Les membres des wine clubs reçoivent des colis de vins et bénéficient de ventes exclusives. Rick et Amber Moschin vendent ainsi la moitié de leurs 120 000 bouteilles annuelles, dont un amusant pinot noir en macération carbonique. Ils achètent du raisin pour compléter la récolte de leurs 8 ha. Leur plus bas prix : un chardonnay à 22,50 $. Comme partout, parking pour personnes handicapées et vastes toilettes font partie de l'accueil.
Pour notre dernière visite, nous nous arrêtons chez Ridgely Evers. Après avoir réussi dans les nouvelles technologies, cet entrepreneur a décidé de cultiver des oliviers et 25 cépages italiens, mieux adaptés selon lui que le pinot noir au climat méditerranéen de Sonoma. Il invite ses visiteurs à observer, un verre de vin à la main, ses poules, porcs et moutons. « Notre ferme est un organisme vivant qui inclut des animaux, utiles pour les préparats de la biodynamie. » Son domaine DaVero de 5 ha produit 36 000 bouteilles par an, en bio bien sûr, vendues de 26 à 195 $ pièce.

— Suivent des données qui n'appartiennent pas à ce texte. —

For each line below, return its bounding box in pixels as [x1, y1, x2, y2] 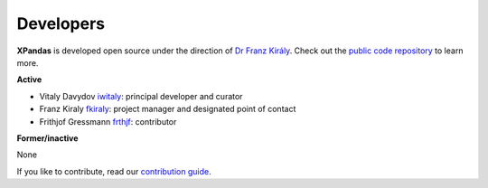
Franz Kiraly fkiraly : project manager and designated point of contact [39, 104, 296, 115]
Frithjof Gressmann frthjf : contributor [39, 116, 177, 127]
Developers [16, 14, 106, 33]
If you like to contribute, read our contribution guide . [16, 165, 211, 176]
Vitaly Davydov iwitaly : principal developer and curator [39, 90, 243, 101]
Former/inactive [16, 132, 79, 144]

À Sonoma, l'écologie, c'est chic et cher.
Les secrets de la prospérité
Les vignerons vendent leurs bouteilles entre 20 et 200 $ au chai, portés par le succès de l'oenotourisme, la mode du vin et l'excellente santé de l'économie locale. Selon le Bureau of Economic Analysis (l'Insee américain), la Californie a dépassé la France en tant que sixième puissance mondiale avec un PIB de 2,459 milliards de dollars en 2015. Ce territoire en partie désertique, peuplé de 40 millions d'habitants, doit sa prospérité à des activités exportées dans le monde entier : le cinéma (Hollywood) et la haute technologie (Google, Apple, Facebook...). Une main-d'oeuvre abondante venue du Mexique assure les travaux manuels, en particulier dans les exploitations viticoles. Cependant, tout n'est pas facile au pays de la libre entreprise. Même mexicaine, la main-d'oeuvre est chère. Il faut compter 15 $/heure, le double avec les charges. De plus, les lois sociales sont contraignantes - des toilettes mobiles avec lavabo sont obligatoires dans les vignes - tout comme celles sur l'environnement.